Supplied data —

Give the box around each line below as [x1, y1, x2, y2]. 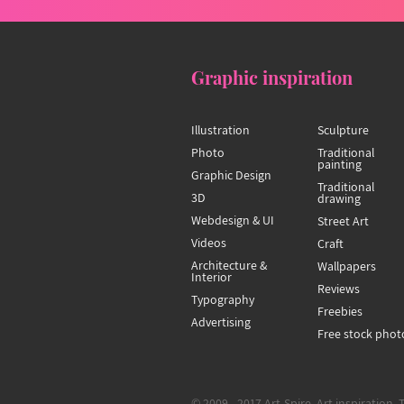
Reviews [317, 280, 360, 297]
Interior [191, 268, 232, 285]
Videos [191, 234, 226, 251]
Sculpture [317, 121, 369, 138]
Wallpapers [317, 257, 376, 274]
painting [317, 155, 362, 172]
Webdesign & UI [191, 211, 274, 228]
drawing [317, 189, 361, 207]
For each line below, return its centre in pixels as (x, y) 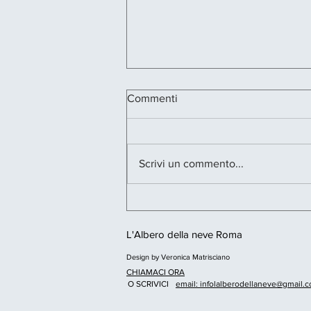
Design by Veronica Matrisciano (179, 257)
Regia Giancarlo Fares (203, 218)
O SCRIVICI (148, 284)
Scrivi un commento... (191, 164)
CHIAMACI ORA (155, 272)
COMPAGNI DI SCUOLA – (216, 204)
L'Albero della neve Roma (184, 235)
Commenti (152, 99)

...

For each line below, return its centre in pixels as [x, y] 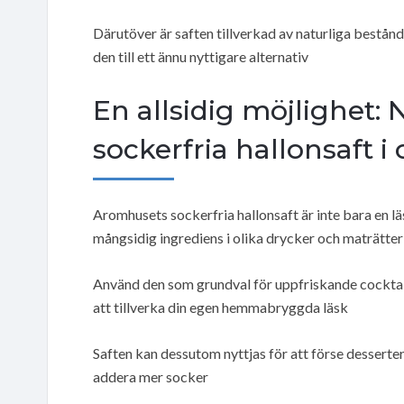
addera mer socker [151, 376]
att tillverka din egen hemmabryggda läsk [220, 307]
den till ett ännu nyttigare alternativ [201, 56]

Activity —
What you give back must be the stretch above, starting at the line with "CHIAMACI ORA (155, 272)" and ending at the line with "Commenti (152, 99)", copied exactly.

Reply —
CHIAMACI ORA (155, 272)
COMPAGNI DI SCUOLA – (216, 204)
L'Albero della neve Roma (184, 235)
Commenti (152, 99)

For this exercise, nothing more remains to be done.